Now, the most important question: How do you keep your triglyceride levels low? This question is often not well addressed in a physician’s office either, unfortunately. However, you can use the same methods that lower your cholesterol in order to help lower your triglyceride levels as well. But while incorporating these tips into your lifestyle, do not forget that once sugar and fat comes together, it will form triglycerides. So, be sure to separate them as much as possible while eating. A healthy diet mindful of cholesterol, which is one low in saturated fats, along with exercise can help to reduce high triglycerides.

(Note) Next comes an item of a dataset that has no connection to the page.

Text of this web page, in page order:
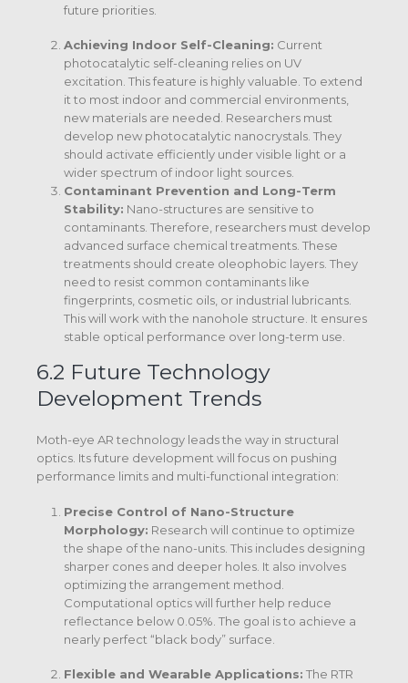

In order to lower your triglycerides, start a weight loss plan that is suitable for you. Eat less by having smaller portions, limit high calorie foods, especially sugary foods, avoid consuming fruit juice, limit unhealthy fats especially trans fat – in fact, cut these fats out of your diet altogether – and limit alcohol, which really has a striking affect on your triglyceride levels. Start walking and be more active as well. Research has shown that about three hours of moderate exercise per week will reduce your triglyceride levels. I highly recommend you stop smoking as well.
If you want to know what to eat, then use the following list as a basic guide:
Salmon: It is full of protein and Omega-3 fatty acids. Research has shown that consuming salmon might help lower your triglycerides and also fight hunger.
Beans: Legumes and beans are full of protein, fiber and flavor. Fiber cleans the fat from your intestinal wall, which reduces the absorption of fat and helps to slow digestion so that you feel fuller for longer.
Fruit: Not to be confused with fruit juice. Research has demonstrated that more fresh produce in your diet is linked to lower levels of triglycerides, especially the fruit that is rich in fiber such as apples and berries.
Olive oil: This golden oil is rich in monounsaturated fats, which help lower the triglycerides in your blood. I encourage you to replace vegetable shortening with pure olive oil or extra virgin olive oil in your home.